Stored dataset items:
+-------+
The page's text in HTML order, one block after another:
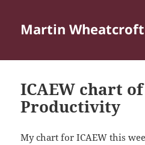
Martin Wheatcroft
ICAEW chart
Productivity
My chart for ICAEW this
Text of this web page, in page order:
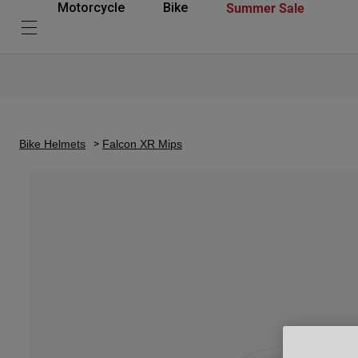
Motorcycle Bike Summer Sale
Bike Helmets Falcon XR Mips
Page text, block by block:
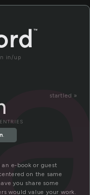
in/up
startled »
.
e-book or guest
on the same
you share some
would value your work.
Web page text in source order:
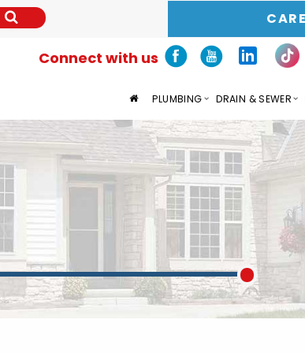
Connect with us
PLUMBING DRAIN & SEWER
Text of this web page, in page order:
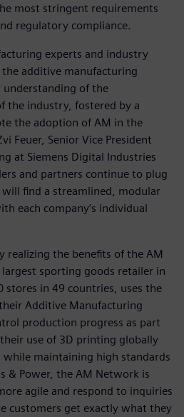
most stringent requirements
regulatory compliance.
experts and industry
additive manufacturing
understanding of the
the industry, fostered by a
the adoption of AM in the
Feuer, Senior Vice President
at Siemens Digital Industries
and partners continue to plug
find a streamlined, modular
each company’s individual
realizing the benefits of the AM
sporting goods retailer in
in 49 countries, uses the
Additive Manufacturing
production progress as part
use of 3D printing globally
maintaining high standards
& Power, the AM Network is
agile and respond to inquiries
customers get exactly what they
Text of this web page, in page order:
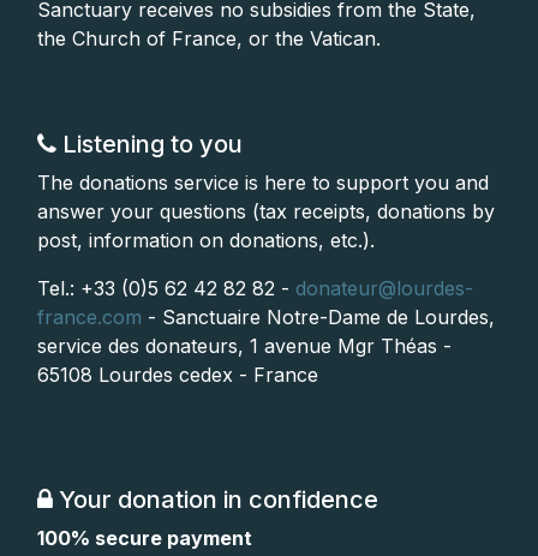
Sanctuary receives no subsidies from the State,
the Church of France, or the Vatican.
Listening to you
The donations service is here to support you and
answer your questions (tax receipts, donations by
post, information on donations, etc.).
Tel.: +33 (0)5 62 42 82 82 - donateur@lourdes-
france.com - Sanctuaire Notre-Dame de Lourdes,
service des donateurs, 1 avenue Mgr Théas -
65108 Lourdes cedex - France
Your donation in confidence
100% secure payment
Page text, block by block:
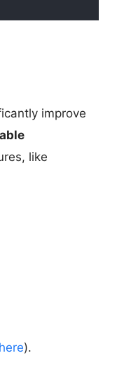
improve
like
).
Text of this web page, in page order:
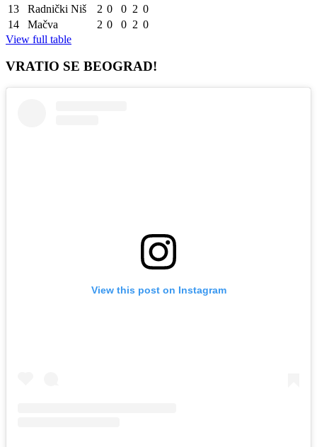
13
Radnički Niš 2 0 0 2 0
14
Mačva 2 0 0 2 0
View full table
VRATIO SE BEOGRAD!
View this post on Instagram
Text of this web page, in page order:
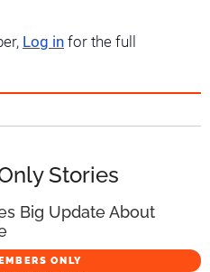
Log in for the full
Stories
Big Update About
ONLY
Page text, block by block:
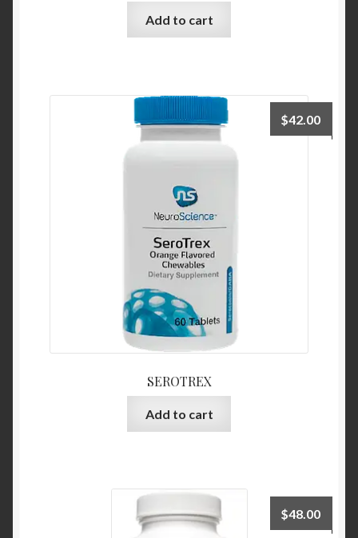
Add to cart
SEROTREX
$42.00
Add to cart
$48.00
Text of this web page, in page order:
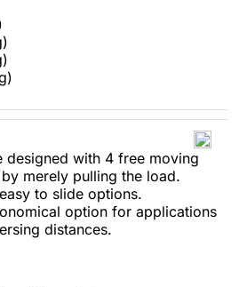
designed with 4 free moving
merely pulling the load.
to slide options.
option for applications
distances.
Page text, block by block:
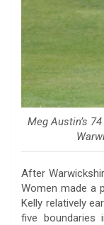
Meg Austin’s
After
Women made a
Kelly relatively
five
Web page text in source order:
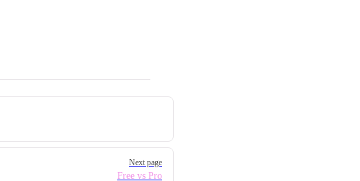
Next page
Free vs Pro
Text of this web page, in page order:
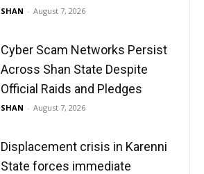
SHAN - August 7, 2026
Cyber Scam Networks Persist
Across Shan State Despite
Official Raids and Pledges
SHAN - August 7, 2026
Displacement crisis in Karenni
State forces immediate
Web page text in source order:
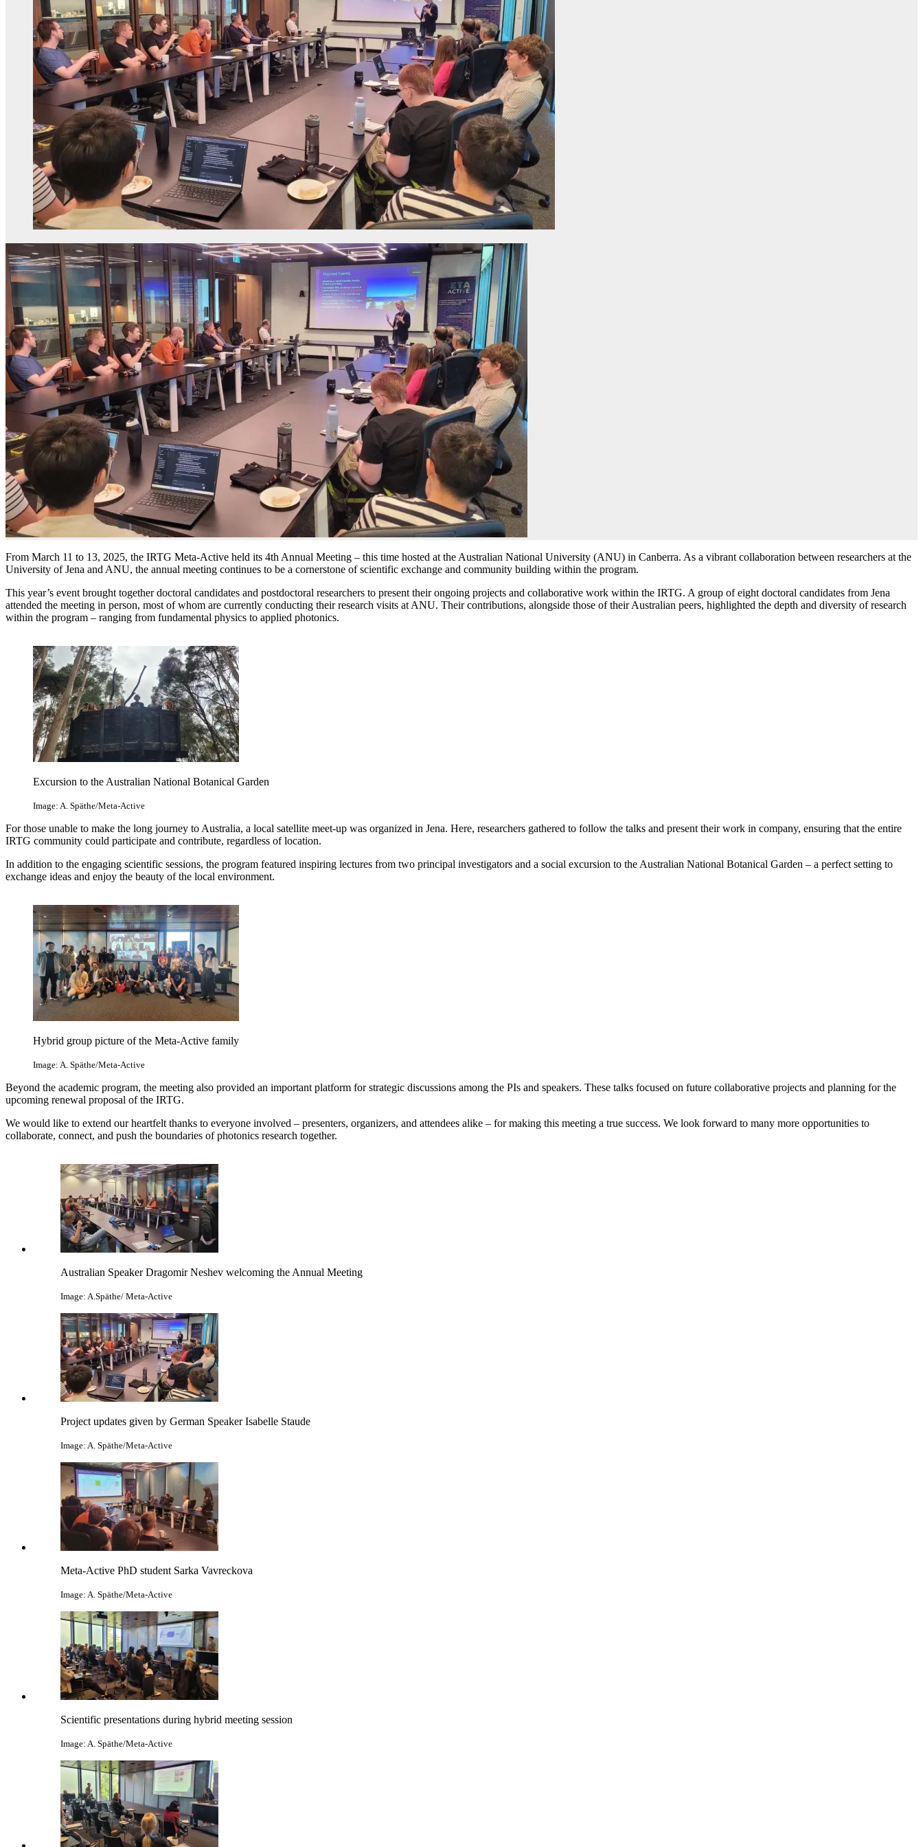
+-------+
Task brief
Apart from the pictures, return the records exactly.

Result below
The page's text in HTML order, one block after another:
Martin Wheatcroft
ICAEW chart
Productivity
My chart for ICAEW this
Text of this web page, in page order:
Motorcycle Bike Summer Sale
Bike Helmets Falcon XR Mips
Page text, block by block:
in/up
startled »
.
e-book or guest
on the same
you share some
would value your work.
Web page text in source order:
Connect with us
PLUMBING DRAIN & SEWER
Text of this web page, in page order:
most stringent requirements
regulatory compliance.
experts and industry
additive manufacturing
understanding of the
the industry, fostered by a
the adoption of AM in the
Feuer, Senior Vice President
at Siemens Digital Industries
and partners continue to plug
find a streamlined, modular
each company’s individual
realizing the benefits of the AM
sporting goods retailer in
in 49 countries, uses the
Additive Manufacturing
production progress as part
use of 3D printing globally
maintaining high standards
& Power, the AM Network is
agile and respond to inquiries
customers get exactly what they
Text of this web page, in page order:
Sanctuary receives no subsidies from the State,
the Church of France, or the Vatican.
Listening to you
The donations service is here to support you and
answer your questions (tax receipts, donations by
post, information on donations, etc.).
Tel.: +33 (0)5 62 42 82 82 - donateur@lourdes-
france.com - Sanctuaire Notre-Dame de Lourdes,
service des donateurs, 1 avenue Mgr Théas -
65108 Lourdes cedex - France
Your donation in confidence
100% secure payment
Page text, block by block:
improve
like
).
Text of this web page, in page order:
13
Radnički Niš 2 0 0 2 0
14
Mačva 2 0 0 2 0
View full table
VRATIO SE BEOGRAD!
View this post on Instagram
Text of this web page, in page order:
Log in for the full
Stories
Big Update About
ONLY
Page text, block by block:
Add to cart
SEROTREX
$42.00
Add to cart
$48.00
Text of this web page, in page order:
designed with 4 free moving
merely pulling the load.
to slide options.
option for applications
distances.
Page text, block by block:
Meg Austin’s
After
Women made a
Kelly relatively
five
Web page text in source order:
Next page
Free vs Pro
Text of this web page, in page order:
SHAN - August 7, 2026
Cyber Scam Networks Persist
Across Shan State Despite
Official Raids and Pledges
SHAN - August 7, 2026
Displacement crisis in Karenni
State forces immediate
Web page text in source order:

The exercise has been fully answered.